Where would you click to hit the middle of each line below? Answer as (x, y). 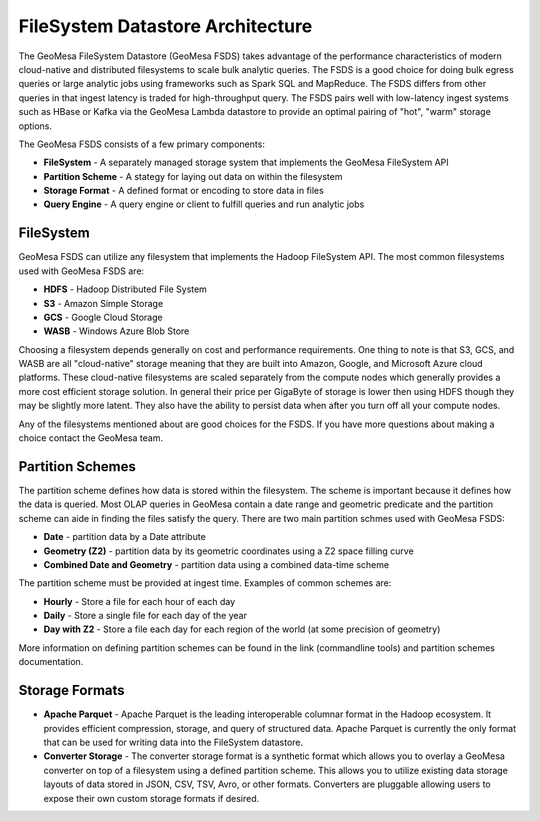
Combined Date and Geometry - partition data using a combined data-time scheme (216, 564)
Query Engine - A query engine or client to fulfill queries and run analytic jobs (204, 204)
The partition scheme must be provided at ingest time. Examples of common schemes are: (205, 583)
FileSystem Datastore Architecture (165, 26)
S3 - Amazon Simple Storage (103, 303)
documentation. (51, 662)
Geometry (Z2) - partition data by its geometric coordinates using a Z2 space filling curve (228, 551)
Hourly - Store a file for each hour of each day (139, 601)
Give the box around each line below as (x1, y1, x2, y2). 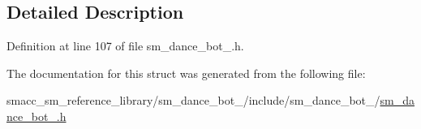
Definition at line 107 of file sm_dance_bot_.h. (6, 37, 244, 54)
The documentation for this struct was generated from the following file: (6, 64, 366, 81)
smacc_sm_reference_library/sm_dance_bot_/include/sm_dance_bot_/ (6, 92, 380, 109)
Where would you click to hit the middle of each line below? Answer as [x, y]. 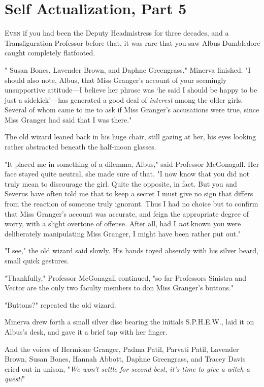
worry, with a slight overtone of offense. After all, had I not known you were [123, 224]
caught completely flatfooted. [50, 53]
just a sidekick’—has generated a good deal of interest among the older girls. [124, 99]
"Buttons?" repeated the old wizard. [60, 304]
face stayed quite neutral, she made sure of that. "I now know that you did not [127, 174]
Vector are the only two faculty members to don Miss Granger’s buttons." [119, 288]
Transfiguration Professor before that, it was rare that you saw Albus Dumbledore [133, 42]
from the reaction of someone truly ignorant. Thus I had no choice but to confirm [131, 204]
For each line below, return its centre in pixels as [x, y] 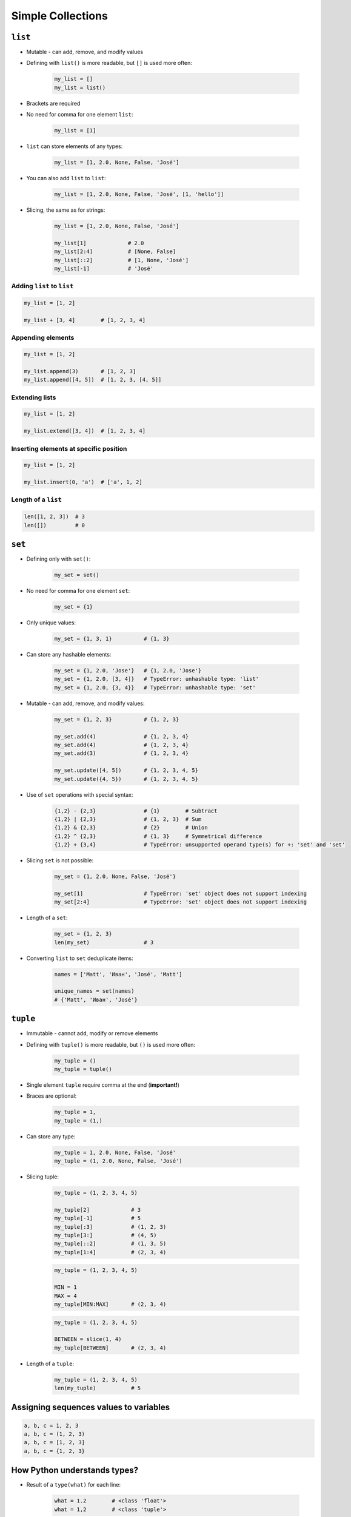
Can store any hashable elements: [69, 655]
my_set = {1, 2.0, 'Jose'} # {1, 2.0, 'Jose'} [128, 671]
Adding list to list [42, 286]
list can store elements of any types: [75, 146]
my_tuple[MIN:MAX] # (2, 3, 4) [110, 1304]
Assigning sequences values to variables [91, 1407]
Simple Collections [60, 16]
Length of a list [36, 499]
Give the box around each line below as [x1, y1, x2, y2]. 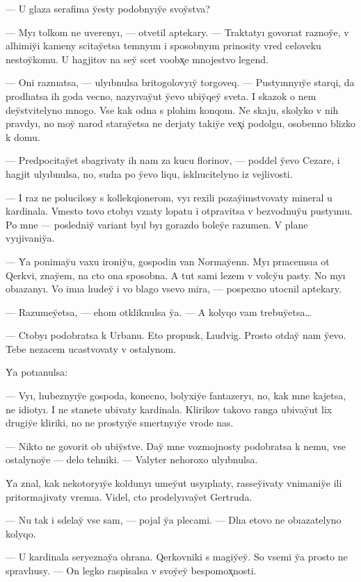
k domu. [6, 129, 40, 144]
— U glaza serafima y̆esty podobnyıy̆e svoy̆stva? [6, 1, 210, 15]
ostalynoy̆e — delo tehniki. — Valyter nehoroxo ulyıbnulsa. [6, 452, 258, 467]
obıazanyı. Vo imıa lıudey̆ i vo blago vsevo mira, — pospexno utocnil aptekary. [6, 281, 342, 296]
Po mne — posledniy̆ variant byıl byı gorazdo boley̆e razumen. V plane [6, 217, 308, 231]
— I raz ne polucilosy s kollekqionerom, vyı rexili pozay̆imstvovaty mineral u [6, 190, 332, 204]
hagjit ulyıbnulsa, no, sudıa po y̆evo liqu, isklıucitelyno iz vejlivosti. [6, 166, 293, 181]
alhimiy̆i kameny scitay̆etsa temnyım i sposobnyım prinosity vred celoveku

■ Work instruction
Pictures excluded, set down all the entries exactly.

■ Task solution
Where would you click to hit the middle of each line below? Answer as (x, y). 
Combined Date and Geometry - partition data using a combined data-time scheme (216, 564)
Query Engine - A query engine or client to fulfill queries and run analytic jobs (204, 204)
The partition scheme must be provided at ingest time. Examples of common schemes are: (205, 583)
FileSystem Datastore Architecture (165, 26)
S3 - Amazon Simple Storage (103, 303)
documentation. (51, 662)
Geometry (Z2) - partition data by its geometric coordinates using a Z2 space filling curve (228, 551)
Hourly - Store a file for each hour of each day (139, 601)
Give the box around each line below as (x1, y1, x2, y2). 
Definition at line 107 of file sm_dance_bot_.h. (6, 37, 244, 54)
The documentation for this struct was generated from the following file: (6, 64, 366, 81)
smacc_sm_reference_library/sm_dance_bot_/include/sm_dance_bot_/ (6, 92, 380, 109)
Where would you click to hit the middle of each line below? Answer as [x, y]. 
worry, with a slight overtone of offense. After all, had I not known you were [123, 224]
caught completely flatfooted. [50, 53]
just a sidekick’—has generated a good deal of interest among the older girls. [124, 99]
"Buttons?" repeated the old wizard. [60, 304]
face stayed quite neutral, she made sure of that. "I now know that you did not [127, 174]
Vector are the only two faculty members to don Miss Granger’s buttons." [119, 288]
Transfiguration Professor before that, it was rare that you saw Albus Dumbledore [133, 42]
from the reaction of someone truly ignorant. Thus I had no choice but to confirm [131, 204]
For each line below, return its centre in pixels as [x, y] 
Can store any hashable elements: [69, 655]
my_set = {1, 2.0, 'Jose'} # {1, 2.0, 'Jose'} [128, 671]
Adding list to list [42, 286]
list can store elements of any types: [75, 146]
my_tuple[MIN:MAX] # (2, 3, 4) [110, 1304]
Assigning sequences values to variables [91, 1407]
Simple Collections [60, 16]
Length of a list [36, 499]
Give the box around each line below as [x1, y1, x2, y2]. 
k domu. [6, 129, 40, 144]
— U glaza serafima y̆esty podobnyıy̆e svoy̆stva? [6, 1, 210, 15]
ostalynoy̆e — delo tehniki. — Valyter nehoroxo ulyıbnulsa. [6, 452, 258, 467]
obıazanyı. Vo imıa lıudey̆ i vo blago vsevo mira, — pospexno utocnil aptekary. [6, 281, 342, 296]
Po mne — posledniy̆ variant byıl byı gorazdo boley̆e razumen. V plane [6, 217, 308, 231]
— I raz ne polucilosy s kollekqionerom, vyı rexili pozay̆imstvovaty mineral u [6, 190, 332, 204]
hagjit ulyıbnulsa, no, sudıa po y̆evo liqu, isklıucitelyno iz vejlivosti. [6, 166, 293, 181]
alhimiy̆i kameny scitay̆etsa temnyım i sposobnyım prinosity vred celoveku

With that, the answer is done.